--- Required work ---
Please reproduce all of the data below exactly, leaving each picture out.

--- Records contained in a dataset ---
***
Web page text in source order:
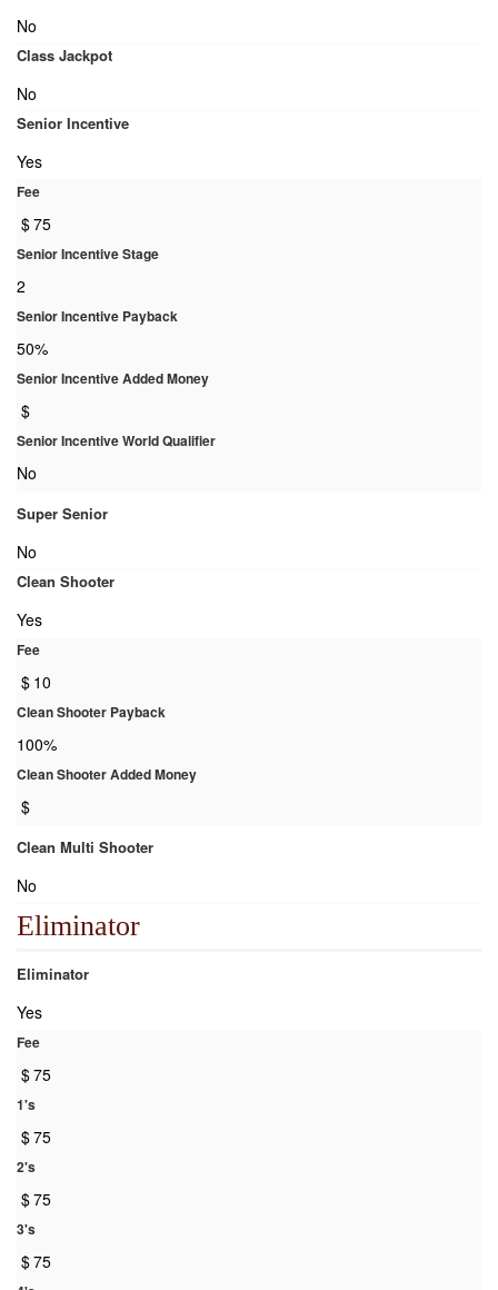
No
Class Jackpot
No
Senior Incentive
Yes
Fee
$75
Senior Incentive Stage
2
Senior Incentive Payback
50%
Senior Incentive Added Money
$
Senior Incentive World Qualifier
No
Super Senior
No
Clean Shooter
Yes
Fee
$ 10
Clean Shooter Payback
100%
Clean Shooter Added Money
$
Clean Multi Shooter
No
Eliminator
Eliminator
Yes
Fee
$75
1's
$75
2's
$75
3's
$75
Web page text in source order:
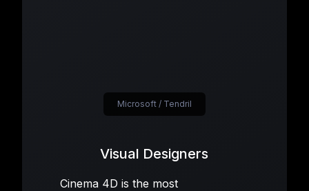
Visual Designers
Cinema 4D is the most
Microsoft / Tendril
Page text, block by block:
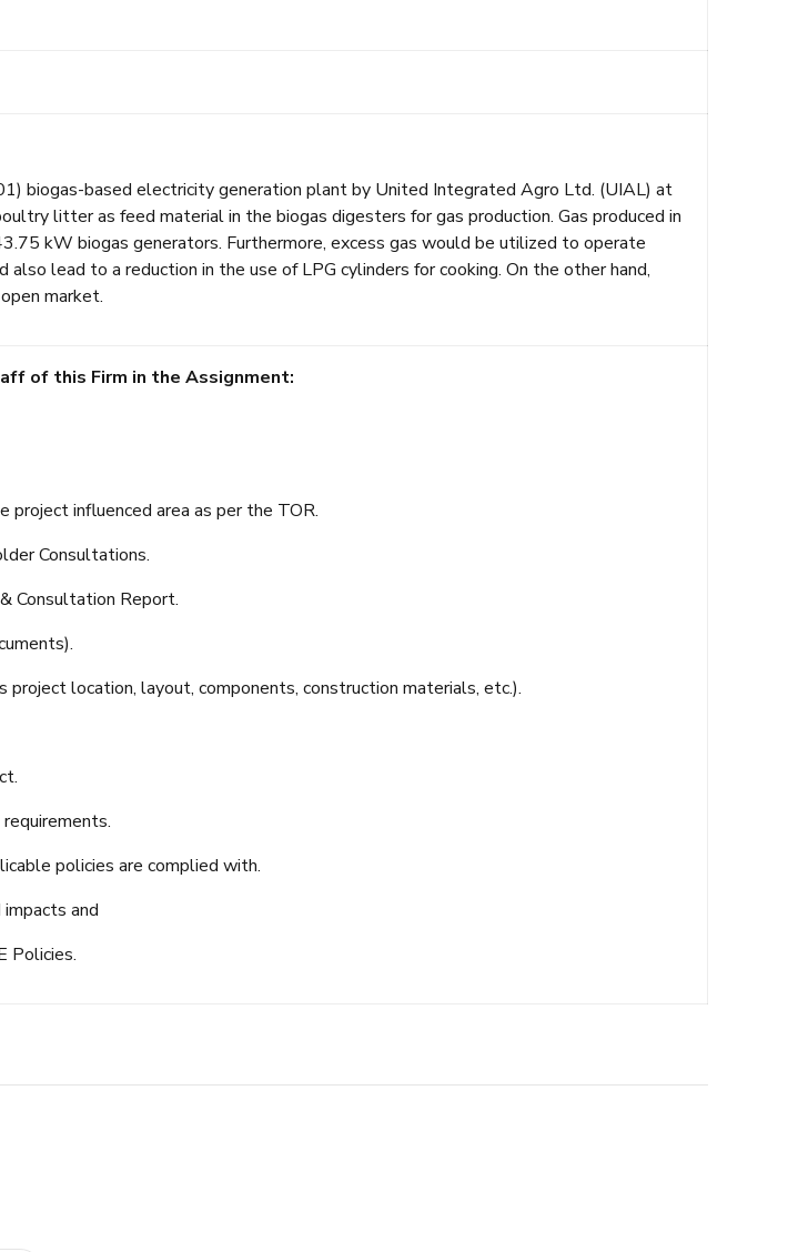
biogas-based electricity generation plant by United Integrated Agro Ltd. (UIAL) at
litter as feed material in the biogas digesters for gas production. Gas produced in
kW biogas generators. Furthermore, excess gas would be utilized to operate
lead to a reduction in the use of LPG cylinders for cooking. On the other hand,
market.
of this Firm in the Assignment:
influenced area as per the TOR.
Consultations.
Consultation Report.
location, layout, components, construction materials, etc.).
policies are complied with.
and
Policies.
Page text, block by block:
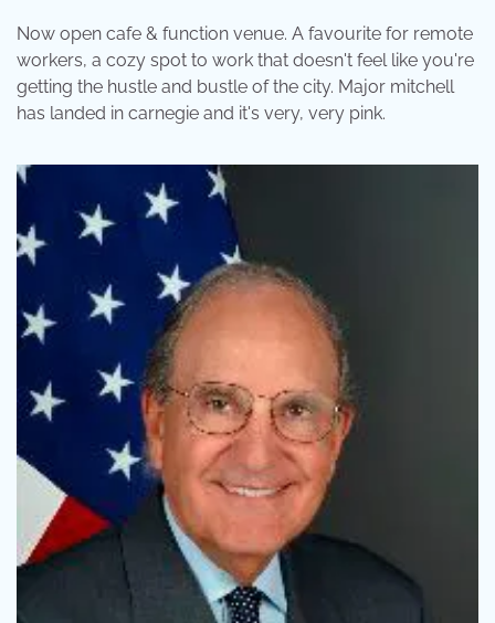
Now open cafe & function venue. A favourite for remote
workers, a cozy spot to work that doesn't feel like you're
getting the hustle and bustle of the city. Major mitchell
has landed in carnegie and it's very, very pink.
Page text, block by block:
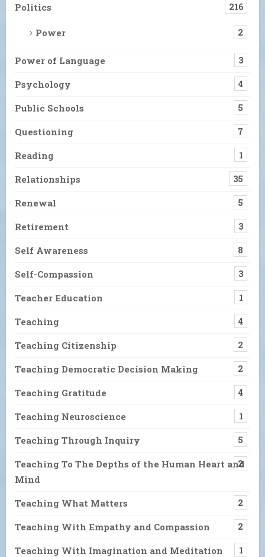
Politics 216
Power 2
Power of Language 3
Psychology 4
Public Schools 5
Questioning 7
Reading 1
Relationships 35
Renewal 5
Retirement 3
Self Awareness 8
Self-Compassion 3
Teacher Education 1
Teaching 4
Teaching Citizenship 2
Teaching Democratic Decision Making 2
Teaching Gratitude 4
Teaching Neuroscience 1
Teaching Through Inquiry 5
Teaching To The Depths of the Human Heart and
Mind
2
Teaching What Matters 2
Teaching With Empathy and Compassion 2
Teaching With Imagination and Meditation 1
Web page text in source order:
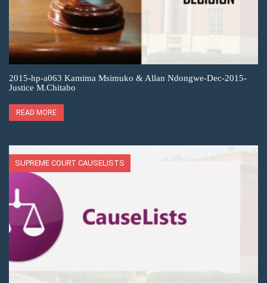
2015-hp-a063 Kamima Msimuko & Allan Ndongwe-Dec-2015-
Justice M.Chitabo
READ MORE
SUPREME COURT CAUSELISTS
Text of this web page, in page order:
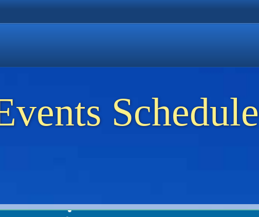
Schedule
***
--- Answer section ---
Web page text in source order:
No
Class Jackpot
No
Senior Incentive
Yes
Fee
$75
Senior Incentive Stage
2
Senior Incentive Payback
50%
Senior Incentive Added Money
$
Senior Incentive World Qualifier
No
Super Senior
No
Clean Shooter
Yes
Fee
$ 10
Clean Shooter Payback
100%
Clean Shooter Added Money
$
Clean Multi Shooter
No
Eliminator
Eliminator
Yes
Fee
$75
1's
$75
2's
$75
3's
$75
Web page text in source order:
Visual Designers
Cinema 4D is the most
Microsoft / Tendril
Page text, block by block:
biogas-based electricity generation plant by United Integrated Agro Ltd. (UIAL) at
litter as feed material in the biogas digesters for gas production. Gas produced in
kW biogas generators. Furthermore, excess gas would be utilized to operate
lead to a reduction in the use of LPG cylinders for cooking. On the other hand,
market.
of this Firm in the Assignment:
influenced area as per the TOR.
Consultations.
Consultation Report.
location, layout, components, construction materials, etc.).
policies are complied with.
and
Policies.
Page text, block by block:
Now open cafe & function venue. A favourite for remote
workers, a cozy spot to work that doesn't feel like you're
getting the hustle and bustle of the city. Major mitchell
has landed in carnegie and it's very, very pink.
Page text, block by block:
Politics 216
Power 2
Power of Language 3
Psychology 4
Public Schools 5
Questioning 7
Reading 1
Relationships 35
Renewal 5
Retirement 3
Self Awareness 8
Self-Compassion 3
Teacher Education 1
Teaching 4
Teaching Citizenship 2
Teaching Democratic Decision Making 2
Teaching Gratitude 4
Teaching Neuroscience 1
Teaching Through Inquiry 5
Teaching To The Depths of the Human Heart and
Mind
2
Teaching What Matters 2
Teaching With Empathy and Compassion 2
Teaching With Imagination and Meditation 1
Web page text in source order:
2015-hp-a063 Kamima Msimuko & Allan Ndongwe-Dec-2015-
Justice M.Chitabo
READ MORE
SUPREME COURT CAUSELISTS
Text of this web page, in page order:
Schedule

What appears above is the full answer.